**Dataset entries**
==================================================

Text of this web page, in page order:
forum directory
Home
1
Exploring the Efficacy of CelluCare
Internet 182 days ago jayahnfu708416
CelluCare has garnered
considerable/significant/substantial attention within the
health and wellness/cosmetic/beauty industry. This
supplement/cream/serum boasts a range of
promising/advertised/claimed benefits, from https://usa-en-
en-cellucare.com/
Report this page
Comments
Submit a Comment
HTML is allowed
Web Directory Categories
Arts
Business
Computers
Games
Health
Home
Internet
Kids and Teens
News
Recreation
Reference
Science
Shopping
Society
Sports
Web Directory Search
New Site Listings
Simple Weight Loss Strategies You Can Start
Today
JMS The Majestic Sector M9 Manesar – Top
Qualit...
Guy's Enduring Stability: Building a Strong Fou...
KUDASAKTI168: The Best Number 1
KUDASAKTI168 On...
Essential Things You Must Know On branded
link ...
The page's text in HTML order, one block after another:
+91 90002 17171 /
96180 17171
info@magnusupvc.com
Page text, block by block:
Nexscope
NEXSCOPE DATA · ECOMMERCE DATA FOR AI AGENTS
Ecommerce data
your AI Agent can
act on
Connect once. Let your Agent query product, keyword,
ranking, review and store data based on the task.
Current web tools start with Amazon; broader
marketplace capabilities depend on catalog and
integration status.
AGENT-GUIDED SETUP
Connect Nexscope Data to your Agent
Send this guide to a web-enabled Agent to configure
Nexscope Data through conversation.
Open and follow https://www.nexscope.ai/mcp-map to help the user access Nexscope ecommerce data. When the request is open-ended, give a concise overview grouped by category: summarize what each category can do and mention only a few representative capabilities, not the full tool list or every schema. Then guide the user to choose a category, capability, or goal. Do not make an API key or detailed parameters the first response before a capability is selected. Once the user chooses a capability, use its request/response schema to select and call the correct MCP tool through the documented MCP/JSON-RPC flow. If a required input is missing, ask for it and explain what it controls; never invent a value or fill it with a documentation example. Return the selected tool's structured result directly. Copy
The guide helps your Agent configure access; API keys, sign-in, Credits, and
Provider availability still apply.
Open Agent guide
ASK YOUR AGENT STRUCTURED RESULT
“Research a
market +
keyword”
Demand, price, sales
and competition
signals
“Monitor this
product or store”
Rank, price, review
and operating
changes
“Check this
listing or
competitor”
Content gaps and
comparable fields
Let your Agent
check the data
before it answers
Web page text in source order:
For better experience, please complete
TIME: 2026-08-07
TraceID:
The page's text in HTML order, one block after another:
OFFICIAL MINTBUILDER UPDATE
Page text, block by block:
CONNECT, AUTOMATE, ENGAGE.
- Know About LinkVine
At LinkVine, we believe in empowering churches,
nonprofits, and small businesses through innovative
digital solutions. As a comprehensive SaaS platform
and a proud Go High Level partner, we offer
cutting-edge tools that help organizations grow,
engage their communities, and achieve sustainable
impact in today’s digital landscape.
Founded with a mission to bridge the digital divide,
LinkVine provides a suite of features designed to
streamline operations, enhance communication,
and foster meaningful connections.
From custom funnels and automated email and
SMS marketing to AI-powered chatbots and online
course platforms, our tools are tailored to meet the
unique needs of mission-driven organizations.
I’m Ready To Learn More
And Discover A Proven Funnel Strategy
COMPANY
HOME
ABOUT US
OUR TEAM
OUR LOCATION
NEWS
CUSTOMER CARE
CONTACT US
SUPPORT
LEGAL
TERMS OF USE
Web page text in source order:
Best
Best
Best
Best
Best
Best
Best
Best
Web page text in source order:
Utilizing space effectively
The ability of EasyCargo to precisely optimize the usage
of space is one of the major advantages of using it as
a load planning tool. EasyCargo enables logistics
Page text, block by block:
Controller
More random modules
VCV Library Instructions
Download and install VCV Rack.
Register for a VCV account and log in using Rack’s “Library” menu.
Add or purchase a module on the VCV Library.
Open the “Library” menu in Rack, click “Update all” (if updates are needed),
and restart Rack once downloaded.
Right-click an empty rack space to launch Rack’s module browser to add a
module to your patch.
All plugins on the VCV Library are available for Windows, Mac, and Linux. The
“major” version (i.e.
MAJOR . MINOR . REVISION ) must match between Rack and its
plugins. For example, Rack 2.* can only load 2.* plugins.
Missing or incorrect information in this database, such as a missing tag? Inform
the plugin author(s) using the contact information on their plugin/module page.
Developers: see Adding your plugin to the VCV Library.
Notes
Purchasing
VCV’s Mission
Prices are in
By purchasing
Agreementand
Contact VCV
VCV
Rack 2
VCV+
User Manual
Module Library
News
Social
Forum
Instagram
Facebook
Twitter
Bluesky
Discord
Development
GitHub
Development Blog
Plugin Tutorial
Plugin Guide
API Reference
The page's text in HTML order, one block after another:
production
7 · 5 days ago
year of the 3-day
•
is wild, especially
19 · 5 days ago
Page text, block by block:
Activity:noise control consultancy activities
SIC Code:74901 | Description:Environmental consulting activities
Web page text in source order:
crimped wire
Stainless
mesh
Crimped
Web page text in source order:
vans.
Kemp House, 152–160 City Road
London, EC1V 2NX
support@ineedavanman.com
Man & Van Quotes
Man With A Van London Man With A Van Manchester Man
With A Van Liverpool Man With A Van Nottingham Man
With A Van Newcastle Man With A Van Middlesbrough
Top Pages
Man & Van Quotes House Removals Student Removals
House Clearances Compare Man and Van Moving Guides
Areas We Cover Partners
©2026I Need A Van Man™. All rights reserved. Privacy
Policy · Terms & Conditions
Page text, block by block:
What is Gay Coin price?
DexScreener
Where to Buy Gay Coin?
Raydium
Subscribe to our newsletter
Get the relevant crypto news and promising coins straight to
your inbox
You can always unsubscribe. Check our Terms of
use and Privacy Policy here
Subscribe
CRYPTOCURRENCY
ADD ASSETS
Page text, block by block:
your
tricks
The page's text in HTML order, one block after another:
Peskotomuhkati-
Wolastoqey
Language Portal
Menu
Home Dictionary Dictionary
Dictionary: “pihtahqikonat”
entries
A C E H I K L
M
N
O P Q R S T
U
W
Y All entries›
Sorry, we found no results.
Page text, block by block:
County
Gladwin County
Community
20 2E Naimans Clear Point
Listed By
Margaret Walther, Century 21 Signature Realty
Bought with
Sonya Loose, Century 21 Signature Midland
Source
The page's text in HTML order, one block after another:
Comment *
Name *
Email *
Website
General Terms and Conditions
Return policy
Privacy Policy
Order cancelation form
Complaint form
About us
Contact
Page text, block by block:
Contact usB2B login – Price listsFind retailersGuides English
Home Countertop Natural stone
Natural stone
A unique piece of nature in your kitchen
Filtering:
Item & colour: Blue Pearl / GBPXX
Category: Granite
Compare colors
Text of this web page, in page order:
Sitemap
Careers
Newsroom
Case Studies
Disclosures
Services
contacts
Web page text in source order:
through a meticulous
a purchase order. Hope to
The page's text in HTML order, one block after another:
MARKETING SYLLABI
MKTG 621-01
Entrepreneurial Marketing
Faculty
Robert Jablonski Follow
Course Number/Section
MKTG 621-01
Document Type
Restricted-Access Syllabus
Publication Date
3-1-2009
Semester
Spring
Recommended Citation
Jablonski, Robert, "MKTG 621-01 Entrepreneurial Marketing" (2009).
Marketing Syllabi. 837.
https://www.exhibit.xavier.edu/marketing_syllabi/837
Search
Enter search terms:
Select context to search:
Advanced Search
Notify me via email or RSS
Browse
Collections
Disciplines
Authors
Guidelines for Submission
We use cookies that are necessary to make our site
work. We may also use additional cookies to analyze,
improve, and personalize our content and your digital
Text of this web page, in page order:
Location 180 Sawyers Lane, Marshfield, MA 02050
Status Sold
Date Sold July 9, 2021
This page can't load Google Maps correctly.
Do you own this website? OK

==================================================

**Exercise directions**
Please give all the lines above again, exactly as they read.

**Task solution**
Text of this web page, in page order:
forum directory
Home
1
Exploring the Efficacy of CelluCare
Internet 182 days ago jayahnfu708416
CelluCare has garnered
considerable/significant/substantial attention within the
health and wellness/cosmetic/beauty industry. This
supplement/cream/serum boasts a range of
promising/advertised/claimed benefits, from https://usa-en-
en-cellucare.com/
Report this page
Comments
Submit a Comment
HTML is allowed
Web Directory Categories
Arts
Business
Computers
Games
Health
Home
Internet
Kids and Teens
News
Recreation
Reference
Science
Shopping
Society
Sports
Web Directory Search
New Site Listings
Simple Weight Loss Strategies You Can Start
Today
JMS The Majestic Sector M9 Manesar – Top
Qualit...
Guy's Enduring Stability: Building a Strong Fou...
KUDASAKTI168: The Best Number 1
KUDASAKTI168 On...
Essential Things You Must Know On branded
link ...
The page's text in HTML order, one block after another:
+91 90002 17171 /
96180 17171
info@magnusupvc.com
Page text, block by block:
Nexscope
NEXSCOPE DATA · ECOMMERCE DATA FOR AI AGENTS
Ecommerce data
your AI Agent can
act on
Connect once. Let your Agent query product, keyword,
ranking, review and store data based on the task.
Current web tools start with Amazon; broader
marketplace capabilities depend on catalog and
integration status.
AGENT-GUIDED SETUP
Connect Nexscope Data to your Agent
Send this guide to a web-enabled Agent to configure
Nexscope Data through conversation.
Open and follow https://www.nexscope.ai/mcp-map to help the user access Nexscope ecommerce data. When the request is open-ended, give a concise overview grouped by category: summarize what each category can do and mention only a few representative capabilities, not the full tool list or every schema. Then guide the user to choose a category, capability, or goal. Do not make an API key or detailed parameters the first response before a capability is selected. Once the user chooses a capability, use its request/response schema to select and call the correct MCP tool through the documented MCP/JSON-RPC flow. If a required input is missing, ask for it and explain what it controls; never invent a value or fill it with a documentation example. Return the selected tool's structured result directly. Copy
The guide helps your Agent configure access; API keys, sign-in, Credits, and
Provider availability still apply.
Open Agent guide
ASK YOUR AGENT STRUCTURED RESULT
“Research a
market +
keyword”
Demand, price, sales
and competition
signals
“Monitor this
product or store”
Rank, price, review
and operating
changes
“Check this
listing or
competitor”
Content gaps and
comparable fields
Let your Agent
check the data
before it answers
Web page text in source order:
For better experience, please complete
TIME: 2026-08-07
TraceID:
The page's text in HTML order, one block after another:
OFFICIAL MINTBUILDER UPDATE
Page text, block by block:
CONNECT, AUTOMATE, ENGAGE.
- Know About LinkVine
At LinkVine, we believe in empowering churches,
nonprofits, and small businesses through innovative
digital solutions. As a comprehensive SaaS platform
and a proud Go High Level partner, we offer
cutting-edge tools that help organizations grow,
engage their communities, and achieve sustainable
impact in today’s digital landscape.
Founded with a mission to bridge the digital divide,
LinkVine provides a suite of features designed to
streamline operations, enhance communication,
and foster meaningful connections.
From custom funnels and automated email and
SMS marketing to AI-powered chatbots and online
course platforms, our tools are tailored to meet the
unique needs of mission-driven organizations.
I’m Ready To Learn More
And Discover A Proven Funnel Strategy
COMPANY
HOME
ABOUT US
OUR TEAM
OUR LOCATION
NEWS
CUSTOMER CARE
CONTACT US
SUPPORT
LEGAL
TERMS OF USE
Web page text in source order:
Best
Best
Best
Best
Best
Best
Best
Best
Web page text in source order:
Utilizing space effectively
The ability of EasyCargo to precisely optimize the usage
of space is one of the major advantages of using it as
a load planning tool. EasyCargo enables logistics
Page text, block by block:
Controller
More random modules
VCV Library Instructions
Download and install VCV Rack.
Register for a VCV account and log in using Rack’s “Library” menu.
Add or purchase a module on the VCV Library.
Open the “Library” menu in Rack, click “Update all” (if updates are needed),
and restart Rack once downloaded.
Right-click an empty rack space to launch Rack’s module browser to add a
module to your patch.
All plugins on the VCV Library are available for Windows, Mac, and Linux. The
“major” version (i.e.
MAJOR . MINOR . REVISION ) must match between Rack and its
plugins. For example, Rack 2.* can only load 2.* plugins.
Missing or incorrect information in this database, such as a missing tag? Inform
the plugin author(s) using the contact information on their plugin/module page.
Developers: see Adding your plugin to the VCV Library.
Notes
Purchasing
VCV’s Mission
Prices are in
By purchasing
Agreementand
Contact VCV
VCV
Rack 2
VCV+
User Manual
Module Library
News
Social
Forum
Instagram
Facebook
Twitter
Bluesky
Discord
Development
GitHub
Development Blog
Plugin Tutorial
Plugin Guide
API Reference
The page's text in HTML order, one block after another:
production
7 · 5 days ago
year of the 3-day
•
is wild, especially
19 · 5 days ago
Page text, block by block:
Activity:noise control consultancy activities
SIC Code:74901 | Description:Environmental consulting activities
Web page text in source order:
crimped wire
Stainless
mesh
Crimped
Web page text in source order:
vans.
Kemp House, 152–160 City Road
London, EC1V 2NX
support@ineedavanman.com
Man & Van Quotes
Man With A Van London Man With A Van Manchester Man
With A Van Liverpool Man With A Van Nottingham Man
With A Van Newcastle Man With A Van Middlesbrough
Top Pages
Man & Van Quotes House Removals Student Removals
House Clearances Compare Man and Van Moving Guides
Areas We Cover Partners
©2026I Need A Van Man™. All rights reserved. Privacy
Policy · Terms & Conditions
Page text, block by block:
What is Gay Coin price?
DexScreener
Where to Buy Gay Coin?
Raydium
Subscribe to our newsletter
Get the relevant crypto news and promising coins straight to
your inbox
You can always unsubscribe. Check our Terms of
use and Privacy Policy here
Subscribe
CRYPTOCURRENCY
ADD ASSETS
Page text, block by block:
your
tricks
The page's text in HTML order, one block after another:
Peskotomuhkati-
Wolastoqey
Language Portal
Menu
Home Dictionary Dictionary
Dictionary: “pihtahqikonat”
entries
A C E H I K L
M
N
O P Q R S T
U
W
Y All entries›
Sorry, we found no results.
Page text, block by block:
County
Gladwin County
Community
20 2E Naimans Clear Point
Listed By
Margaret Walther, Century 21 Signature Realty
Bought with
Sonya Loose, Century 21 Signature Midland
Source
The page's text in HTML order, one block after another:
Comment *
Name *
Email *
Website
General Terms and Conditions
Return policy
Privacy Policy
Order cancelation form
Complaint form
About us
Contact
Page text, block by block:
Contact usB2B login – Price listsFind retailersGuides English
Home Countertop Natural stone
Natural stone
A unique piece of nature in your kitchen
Filtering:
Item & colour: Blue Pearl / GBPXX
Category: Granite
Compare colors
Text of this web page, in page order:
Sitemap
Careers
Newsroom
Case Studies
Disclosures
Services
contacts
Web page text in source order:
through a meticulous
a purchase order. Hope to
The page's text in HTML order, one block after another:
MARKETING SYLLABI
MKTG 621-01
Entrepreneurial Marketing
Faculty
Robert Jablonski Follow
Course Number/Section
MKTG 621-01
Document Type
Restricted-Access Syllabus
Publication Date
3-1-2009
Semester
Spring
Recommended Citation
Jablonski, Robert, "MKTG 621-01 Entrepreneurial Marketing" (2009).
Marketing Syllabi. 837.
https://www.exhibit.xavier.edu/marketing_syllabi/837
Search
Enter search terms:
Select context to search:
Advanced Search
Notify me via email or RSS
Browse
Collections
Disciplines
Authors
Guidelines for Submission
We use cookies that are necessary to make our site
work. We may also use additional cookies to analyze,
improve, and personalize our content and your digital
Text of this web page, in page order:
Location 180 Sawyers Lane, Marshfield, MA 02050
Status Sold
Date Sold July 9, 2021
This page can't load Google Maps correctly.
Do you own this website? OK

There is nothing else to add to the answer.